The intention is to find a function that sorts a given list of N's, so that each item is the most similar one to it's preceding item. Since the first item does not have a predecessor, there must be a given first N.
similarSort :: N -> [N] -> [N]
Let's look at some sample data: They don't need to have the same arity but it makes it easier to reason about it.
sample :: [N]
sample = [2234, 8881, 1222, 8888, 8822, 2221, 5428]
one could be tempted to implement the function like so:
similarSortWrong x xs = reverse . sortWith (similar x) $ xs
but this would lead to a wrong result:
similarSortWrong 2222 sample
--> [2221,1222,8822,2234,5428,8888,8881]
In the beginning it looks correct, but it's obvious that 8822 should rather be followed by 8881, since it's more similar that 2234.
So here's the implementation I came up with:
similarSort _ [] = []
similarSort x xs = x : similarSort a as
where (a:as) = reverse . sortWith (similar x) $ xs
similarSort 2222 sample
--> [2222,2221,2234,1222,8822,8888,8881]
It seems to work. but it also seems to do lot more more work than necessary. Every step the whole rest is sorted again, just to pick up the first element. Usually lazyness should allow this, but reverse might break this again. I'd be keen to hear, if someone know if there's a common abstraction for this problem.

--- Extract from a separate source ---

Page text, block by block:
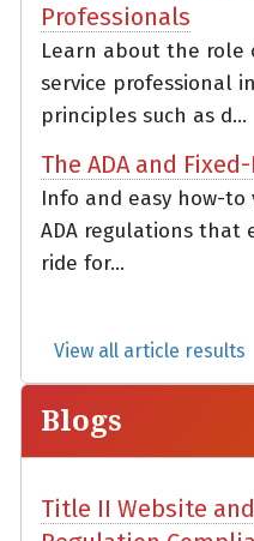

It's relatively straightforward to implement the greedy algorithm you ask for. Let's start with some boilerplate; we'll use the these package for a zip-like that hands us the "unused" tail ends of zipped-together lists:
import Data.Align
import Data.These
sampleStart = "2222"
sampleNeighbors = ["2234", "8881", "1222", "8888", "8822", "2221", "5428"]
Instead of using numbers, I'll use lists of digits -- just so we don't have to litter the code with conversions between the form that's convenient for the user and the form that's convenient for the algorithm. You've been a bit fuzzy about how to rate the similarity of two digit strings, so let's make it as concrete as possible: any digits that differ cost 1, and if the digit strings vary in length we have to pay 1 for each extension to the right. Thus:
distance :: Eq a => [a] -> [a] -> Int
distance l r = sum $ alignWith elemDistance l r where
elemDistance (These l r) | l == r = 0
elemDistance _ = 1
A handy helper function will pick the smallest element of some list (by a user-specified measure) and return the rest of the list in some implementation-defined order.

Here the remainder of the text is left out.